Возмущению жены нет предела. Она срывает с головы тюрбан и кидает его в лицо майору.
— Гюль-Бала, иди в зеркало посмотри на свои седые волосы. Гюль-Бала, если не хочешь, чтобы под твоими ногами земля горела, — тычет ему в лицо феном, — вспомни о своих дочерях, а еще вспомни, что у них есть дети, которые тебе, между прочим, внуками приходятся. Не позорь нас всех, уезжай из Баку.
— Марзия, сколько лет со мной живешь, а меня не знаешь. Марзия, ты что, обычные «вещдоки» от моих личных вещей отличить не можешь? Марзия, моему терпению конец приходит, протри скорее кассеты, чтобы отпечатков пальцев не оставалось, и положи на место.
— Мои отпечатки пусть у тебя на горле останутся. — Марзия включает фен в розетку на полную мощь. Кричит:
— Думаешь, я совсем дура. Кому эта шалава позорная, кроме тебя, нужна.
— Кроме меня еще знаешь скольким мужчинам нужна.
— Тебе нужно, чтобы ровесница твоей дочери перед тобой с раздвинутыми ногами сидела, да?
— Я тебе скажу, что мне нужно.
Гюль-Бала рывком выдергивает шнур из розетки. Жена нагибается, снова включат шнур в розетку. А потом…
Марзия, не сводя с мужа испуганных, быстро моргающих глаз и направляя на его седую грудь веющий раскаленным ветром пустыни фен, пятится назад к стене, к которой так хочется ей прижаться, но которую она еще не чувствует затылком.

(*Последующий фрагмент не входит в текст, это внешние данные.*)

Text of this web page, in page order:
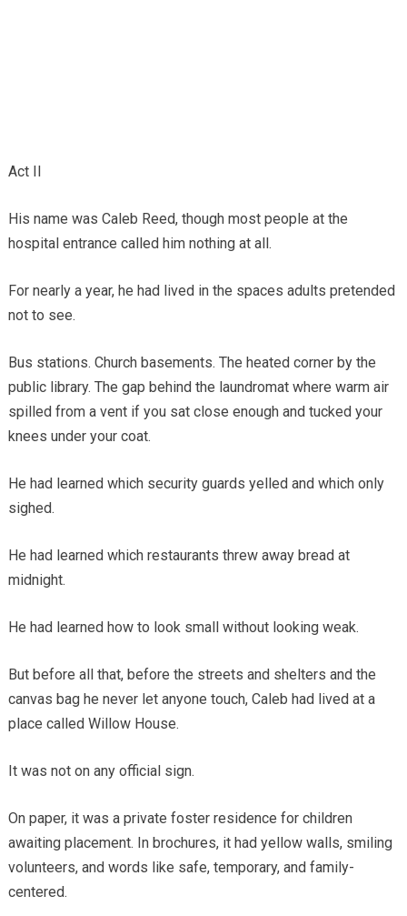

Такое мягкое, почти пантерье скольжение жены, не подозревающей, что очень скоро оно прекратится, Гюль-Бале по его милицейскому вкусу: «Хорошо бы, чтобы она шла, не оборачиваясь, пока не споткнется об узел с кухонной утварью и верхней одеждой».

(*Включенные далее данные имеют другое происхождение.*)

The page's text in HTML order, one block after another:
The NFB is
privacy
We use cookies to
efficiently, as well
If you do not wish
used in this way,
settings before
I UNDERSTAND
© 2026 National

Чуть не перелетев через узел, она тяжко плюхается на него, широко раздвинув поехавшие в сторону ноги. И тогда майор накрывает ее своим телом. Разрывает на две половины халат. Вырванные с мясом пуговицы катятся по паркету в разные стороны. Он сопит. Мнет жене бока и груди. Водит носом по животу, собирая запах. Хватает ртом быстро затвердевающие, как в былые, «молодежные» годы, соски.
Марзия, наливаясь соком, дышит прерывисто, расфокусированно глядит на потолок и никак не может понять, почему ее голова съезжает вниз к гудящему фену, сковородке и кастрюлям, а лампочка на голом шнуре раскачивает мир где-то внутри нее, отзываясь пульсацией в чреслах. Почему все тело горит и уже бьется в судорогах. Ведь не хотела же она через этот мост проходить, так почему же пошла. И почему на этом мосту «разводном» обязательно кричать надо, надо горло свое освобождать. И почему потом так стыдно за этот придавленный крик.